---- Records for the task
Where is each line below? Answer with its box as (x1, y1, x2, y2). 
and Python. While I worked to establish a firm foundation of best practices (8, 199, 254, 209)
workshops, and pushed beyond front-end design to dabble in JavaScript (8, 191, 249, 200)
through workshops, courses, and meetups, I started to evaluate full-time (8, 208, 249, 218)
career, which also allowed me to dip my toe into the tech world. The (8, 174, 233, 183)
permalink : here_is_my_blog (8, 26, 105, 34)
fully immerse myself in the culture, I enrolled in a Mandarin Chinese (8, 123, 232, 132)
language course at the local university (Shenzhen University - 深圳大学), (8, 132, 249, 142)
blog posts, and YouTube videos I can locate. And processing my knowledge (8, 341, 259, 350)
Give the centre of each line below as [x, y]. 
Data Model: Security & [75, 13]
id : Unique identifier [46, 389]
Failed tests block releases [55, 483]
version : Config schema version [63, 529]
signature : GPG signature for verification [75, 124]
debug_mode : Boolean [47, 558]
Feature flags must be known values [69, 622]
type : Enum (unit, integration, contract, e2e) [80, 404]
--------
Exercise prompt: If a line in the records includes the string "below", copy it.

The answer:
Where is each line below? Answer with its box as (x1, y1, x2, y2). 
Give the centre of each line below as [x, y]. 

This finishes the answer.